O coordenador da Comissão de Estudos do Terceiro Setor do CRCRS, Roberto Medeiros, afirmou que o que mais está desafiando os contadores são as exigências impostas pelo Sped (Sistema Público de Escrituração Digital) e as alterações ligadas à entrada em vigor do Marco Regulatório do Terceiro Setor. A aplicação das duas ferramentas, conforme Medeiros, irá obrigar o contador a se aproximar mais da instituição. "Para atuar nesse segmento, o profissional deverá participar mais do dia a dia, mesmo que seja prestador de serviços terceirizado", pontou Medeiros.



As disposições sobre a aplicação da ECD Contábil estão na Instrução Normativa RFB nº 1660, de 15 de setembro de 2016. Basicamente, devem submeter as informações à Receita aquelas pessoas jurídicas imunes ou isentas que paguem Pis/Pasep, Cofins, contribuição previdenciária e auferirem receitas, doações, incentivos e outras formas de contribuições cuja soma seja superior a 1,2 milhão.



O contador e vice-presidente de Registro do CRCRS, Ricardo Kerkhoff, alertou para a incidência de multa caso haja atraso na entrega ou a submissão com informações inexatas, incompletas ou omissas. "Muitas vezes devido à própria terceirização das empresas de contabilidade, nós acabamos entregando informações incompletas. Contudo, a multa pode ser atenuada se receber a intimação da Receita Federal e cumprir a recomendação", ressaltou Kerkhoff.

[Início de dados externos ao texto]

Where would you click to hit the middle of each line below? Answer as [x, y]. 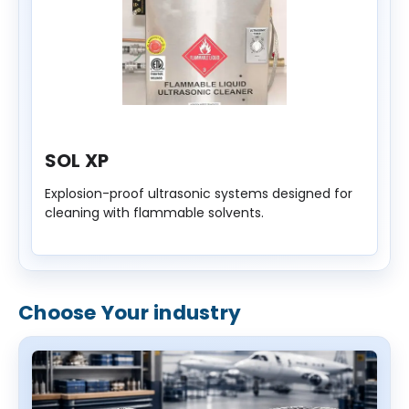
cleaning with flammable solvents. [154, 212]
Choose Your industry [130, 313]
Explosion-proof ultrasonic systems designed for [198, 193]
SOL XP [77, 160]
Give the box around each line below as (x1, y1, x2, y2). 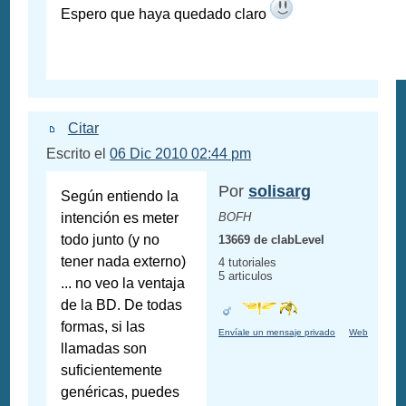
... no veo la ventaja (61, 275, 186, 292)
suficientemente (61, 362, 163, 379)
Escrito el (46, 146, 111, 162)
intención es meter (61, 210, 179, 227)
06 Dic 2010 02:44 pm (110, 146, 252, 162)
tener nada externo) (61, 254, 187, 270)
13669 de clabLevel (218, 233, 324, 247)
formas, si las (61, 319, 146, 335)
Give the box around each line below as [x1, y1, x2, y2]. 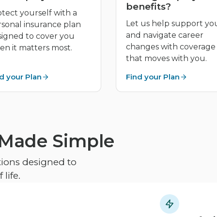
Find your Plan [126, 72, 180, 82]
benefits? [126, 1, 171, 13]
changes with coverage [126, 42, 216, 52]
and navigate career [126, 31, 203, 40]
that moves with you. [126, 54, 207, 63]
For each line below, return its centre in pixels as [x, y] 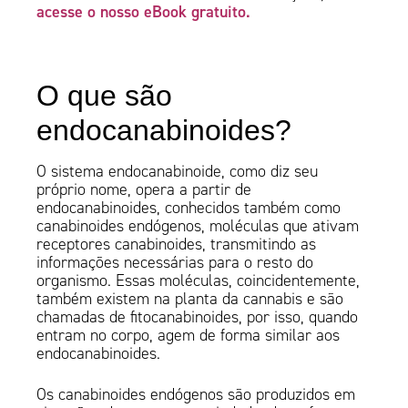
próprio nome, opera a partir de [144, 190]
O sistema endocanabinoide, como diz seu [178, 172]
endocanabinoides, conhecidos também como [189, 208]
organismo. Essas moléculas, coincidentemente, [199, 281]
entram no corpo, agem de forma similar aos [189, 336]
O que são [105, 96]
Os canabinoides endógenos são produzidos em [196, 395]
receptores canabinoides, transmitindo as [177, 245]
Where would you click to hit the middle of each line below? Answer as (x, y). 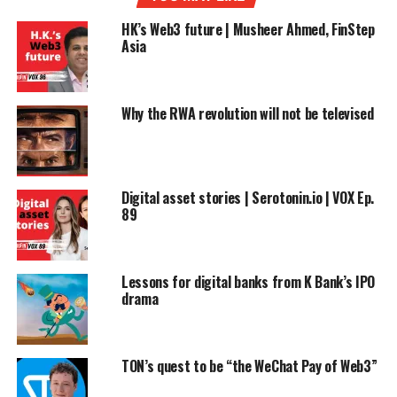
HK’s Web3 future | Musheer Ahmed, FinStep (248, 29)
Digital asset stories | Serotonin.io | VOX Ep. (248, 197)
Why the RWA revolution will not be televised (247, 113)
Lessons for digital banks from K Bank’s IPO (248, 281)
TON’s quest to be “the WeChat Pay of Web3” (249, 366)
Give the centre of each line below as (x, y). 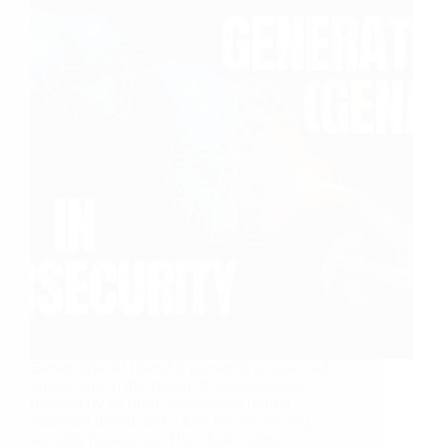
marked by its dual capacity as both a (160, 403)
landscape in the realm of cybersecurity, (169, 385)
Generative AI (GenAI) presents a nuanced (179, 367)
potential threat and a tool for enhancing (170, 421)
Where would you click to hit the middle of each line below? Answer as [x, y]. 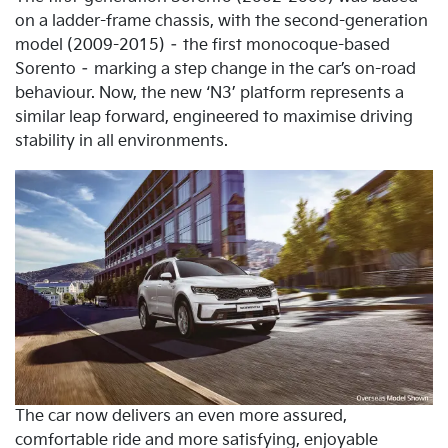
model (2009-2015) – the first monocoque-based [202, 45]
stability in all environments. [121, 141]
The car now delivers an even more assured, [181, 416]
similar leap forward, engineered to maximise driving [214, 117]
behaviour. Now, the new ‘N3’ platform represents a [209, 93]
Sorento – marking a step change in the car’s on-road [215, 69]
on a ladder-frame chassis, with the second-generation [221, 21]
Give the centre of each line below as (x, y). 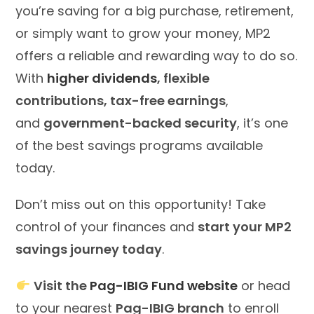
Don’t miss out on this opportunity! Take (141, 204)
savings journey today (89, 249)
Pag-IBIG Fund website (163, 285)
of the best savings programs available (139, 145)
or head (264, 285)
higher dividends (102, 78)
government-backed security (141, 123)
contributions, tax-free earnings (121, 100)
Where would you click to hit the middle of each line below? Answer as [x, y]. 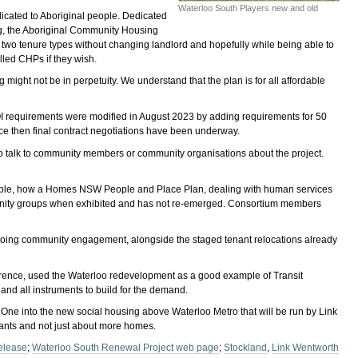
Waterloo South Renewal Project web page [126, 348]
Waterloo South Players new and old [248, 8]
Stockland [246, 348]
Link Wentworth [306, 348]
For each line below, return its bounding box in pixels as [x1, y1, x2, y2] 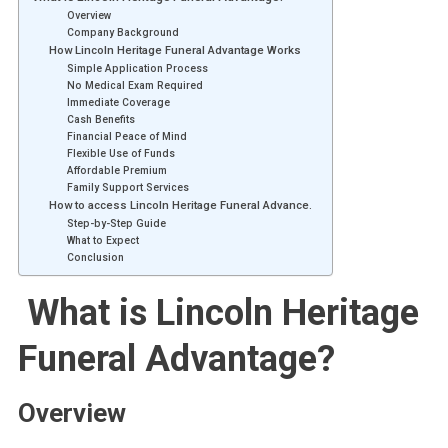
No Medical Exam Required [66, 79, 206, 91]
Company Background [66, 26, 182, 38]
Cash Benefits [66, 113, 138, 125]
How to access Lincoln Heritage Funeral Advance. [48, 197, 312, 212]
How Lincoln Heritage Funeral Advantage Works [48, 42, 301, 57]
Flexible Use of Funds [66, 147, 175, 159]
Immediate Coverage [66, 96, 170, 108]
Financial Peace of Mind [66, 130, 190, 142]
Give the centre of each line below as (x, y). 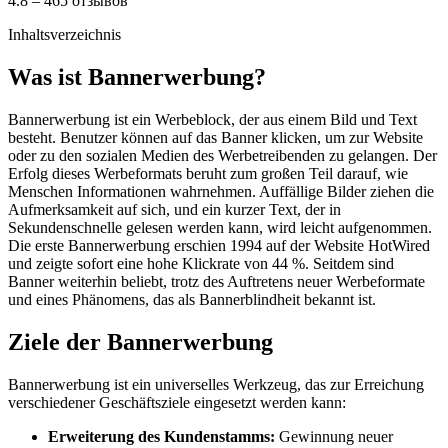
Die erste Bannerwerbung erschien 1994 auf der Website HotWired (219, 245)
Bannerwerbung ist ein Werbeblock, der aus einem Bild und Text (212, 119)
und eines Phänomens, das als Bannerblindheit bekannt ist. (192, 299)
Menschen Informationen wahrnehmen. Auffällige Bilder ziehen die (221, 191)
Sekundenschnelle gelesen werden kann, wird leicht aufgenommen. (220, 227)
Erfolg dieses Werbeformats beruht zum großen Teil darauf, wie (208, 173)
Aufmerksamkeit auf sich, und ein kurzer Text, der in (174, 209)
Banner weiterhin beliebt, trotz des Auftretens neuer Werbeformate (216, 281)
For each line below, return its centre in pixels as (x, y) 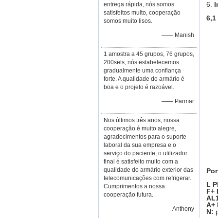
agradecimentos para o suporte (145, 137)
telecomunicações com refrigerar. (147, 178)
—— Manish (178, 35)
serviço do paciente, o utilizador (145, 153)
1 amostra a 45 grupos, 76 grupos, (149, 54)
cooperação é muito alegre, (140, 128)
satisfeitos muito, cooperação (142, 13)
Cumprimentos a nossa (134, 186)
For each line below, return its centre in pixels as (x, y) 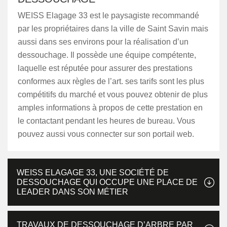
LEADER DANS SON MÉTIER (72, 192)
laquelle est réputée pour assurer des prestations (105, 68)
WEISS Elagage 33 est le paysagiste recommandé (108, 15)
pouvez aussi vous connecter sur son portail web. (106, 134)
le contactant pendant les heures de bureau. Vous (106, 121)
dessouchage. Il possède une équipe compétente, (107, 55)
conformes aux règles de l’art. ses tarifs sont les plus (111, 81)
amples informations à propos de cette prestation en (110, 108)
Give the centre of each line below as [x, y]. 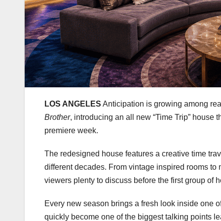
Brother [57, 117]
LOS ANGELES [73, 104]
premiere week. [71, 131]
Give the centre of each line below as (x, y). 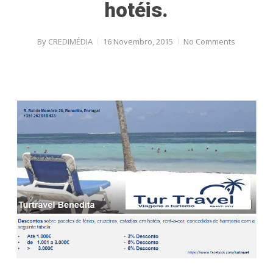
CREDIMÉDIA (71, 41)
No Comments (210, 41)
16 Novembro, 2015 (138, 41)
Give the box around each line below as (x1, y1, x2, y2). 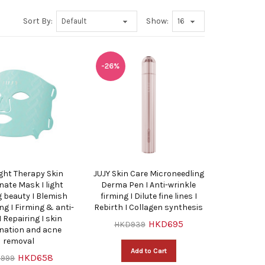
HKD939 (114, 219, 146, 230)
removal (3, 236, 35, 247)
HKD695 (148, 218, 183, 230)
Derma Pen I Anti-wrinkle (101, 180, 196, 190)
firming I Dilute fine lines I (100, 191, 197, 202)
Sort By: (22, 16, 53, 26)
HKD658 (18, 252, 54, 264)
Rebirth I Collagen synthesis (94, 202, 203, 213)
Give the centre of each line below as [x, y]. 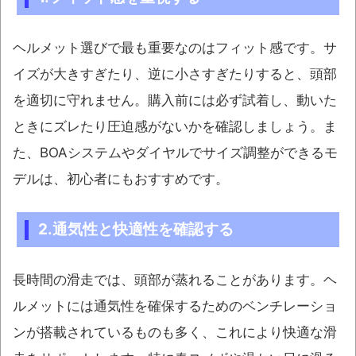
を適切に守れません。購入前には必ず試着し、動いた [175, 101]
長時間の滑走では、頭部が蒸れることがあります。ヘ [175, 280]
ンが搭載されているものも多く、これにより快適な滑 [175, 333]
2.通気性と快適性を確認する [135, 230]
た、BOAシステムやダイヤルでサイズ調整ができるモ [175, 153]
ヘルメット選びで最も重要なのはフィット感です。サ [175, 48]
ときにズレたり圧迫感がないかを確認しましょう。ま [175, 127]
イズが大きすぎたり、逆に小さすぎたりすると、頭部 [175, 74]
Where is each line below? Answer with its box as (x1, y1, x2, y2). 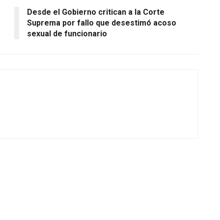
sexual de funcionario (27, 28, 107, 38)
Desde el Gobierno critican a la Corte (27, 7, 165, 17)
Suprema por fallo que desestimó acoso (27, 18, 176, 27)
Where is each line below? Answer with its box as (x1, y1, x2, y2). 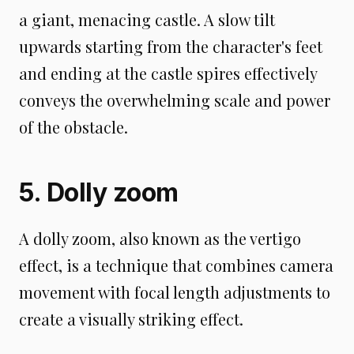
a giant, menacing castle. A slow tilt (19, 9, 275, 30)
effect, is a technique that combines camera (19, 254, 333, 276)
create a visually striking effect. (19, 308, 243, 330)
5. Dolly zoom (19, 177, 179, 208)
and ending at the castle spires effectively (19, 62, 317, 84)
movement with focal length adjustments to (19, 281, 330, 303)
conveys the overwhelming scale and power (19, 89, 330, 111)
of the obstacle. (19, 116, 128, 137)
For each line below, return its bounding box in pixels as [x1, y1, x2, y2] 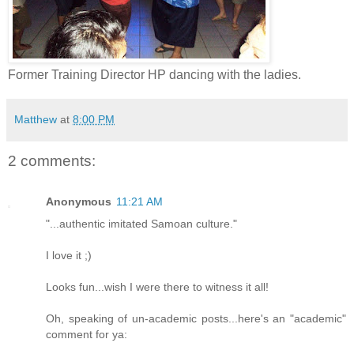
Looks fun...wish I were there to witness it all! [46, 281, 269, 294]
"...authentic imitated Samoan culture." [46, 217, 237, 231]
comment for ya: [46, 328, 127, 341]
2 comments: [8, 152, 96, 169]
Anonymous [46, 195, 111, 209]
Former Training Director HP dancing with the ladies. [8, 67, 301, 81]
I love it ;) [46, 249, 92, 262]
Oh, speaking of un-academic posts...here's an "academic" [46, 312, 346, 326]
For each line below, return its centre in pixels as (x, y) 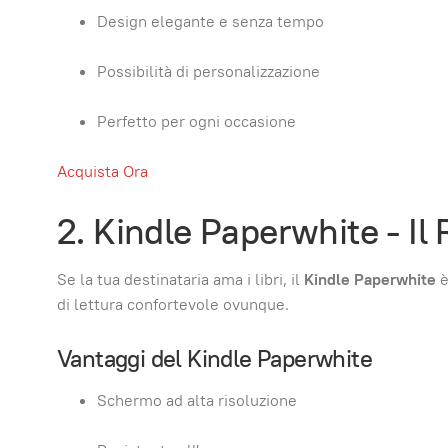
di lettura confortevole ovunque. (173, 304)
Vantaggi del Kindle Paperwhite (214, 358)
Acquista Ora (102, 171)
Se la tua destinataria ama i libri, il (180, 279)
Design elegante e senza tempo (210, 21)
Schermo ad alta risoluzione (197, 400)
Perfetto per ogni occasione (196, 121)
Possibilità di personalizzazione (208, 71)
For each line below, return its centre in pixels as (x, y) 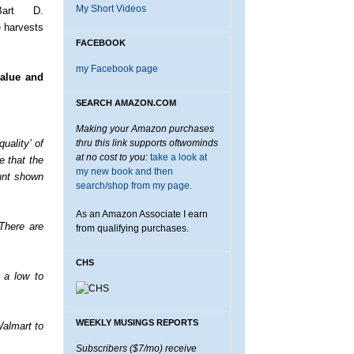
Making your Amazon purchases (145, 129)
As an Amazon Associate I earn (142, 214)
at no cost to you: (112, 157)
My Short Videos (111, 9)
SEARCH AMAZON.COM (126, 103)
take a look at (179, 157)
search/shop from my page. (134, 186)
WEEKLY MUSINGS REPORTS (137, 322)
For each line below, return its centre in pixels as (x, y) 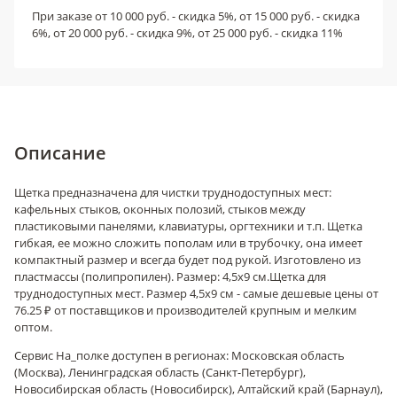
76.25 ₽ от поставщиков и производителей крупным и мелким (186, 310)
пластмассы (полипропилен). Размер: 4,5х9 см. (142, 276)
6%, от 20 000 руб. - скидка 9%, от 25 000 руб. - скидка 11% (187, 33)
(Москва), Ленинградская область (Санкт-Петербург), (160, 372)
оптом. (33, 327)
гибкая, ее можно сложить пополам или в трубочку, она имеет (188, 243)
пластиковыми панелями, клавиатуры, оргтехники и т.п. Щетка (188, 226)
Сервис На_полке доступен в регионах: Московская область (179, 355)
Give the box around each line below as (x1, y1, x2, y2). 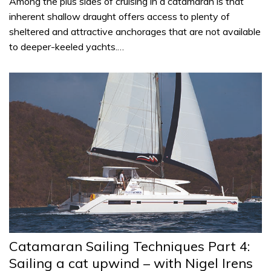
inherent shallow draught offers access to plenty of (9, 10, 230, 22)
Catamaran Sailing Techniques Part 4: (9, 237, 250, 255)
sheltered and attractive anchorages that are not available (9, 25, 261, 38)
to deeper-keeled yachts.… (9, 40, 124, 53)
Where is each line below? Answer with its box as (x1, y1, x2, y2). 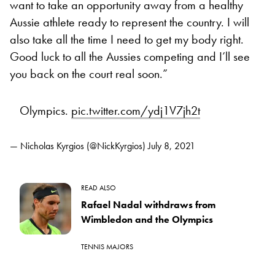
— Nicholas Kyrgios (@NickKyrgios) (10, 139, 148, 152)
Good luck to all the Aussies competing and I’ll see (10, 48, 250, 64)
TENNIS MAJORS (81, 241, 133, 252)
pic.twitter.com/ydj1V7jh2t (71, 102, 200, 118)
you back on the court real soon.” (10, 65, 168, 82)
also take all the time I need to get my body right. (10, 31, 244, 47)
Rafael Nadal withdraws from (81, 198, 215, 211)
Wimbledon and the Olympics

De antemão, Kerkhoff noticiou o projeto de controle da assinatura digital utilizada na ECD chamado Sistema Validador de Assinatura Digital (SVAD). Com ele, apenas profissionais habilitados para excercer a função com certificação digital poderão assinar a escrituração submetida. "A sociedade ficará mais segura. Com o Svad, se o profissional fizer algo errado podemos investigar", disse o contador.



Para encerrar o encontro, os membros da Comissão do Terceiro Setor, Gabriel Filber e Gabriele Schmidt, falaram sobre o Marco Regulatório do Terceiro Setor. Gabriele lembrou que a Lei 13.019, de 2014, esta em vigência desde 2016 para União e estados. Os municípios devem se adaptar à sua aplicação este ano.



A contadora afirmou, durante apresentação, que o novo marco dá resposta a uma série de denúncias de irregularidades a fim de regulamentar parcerias. "A lei exige nova postura gerencial e o contador pode auxiliar as instituições a entrarem em conformidade a partir de agora", salientou.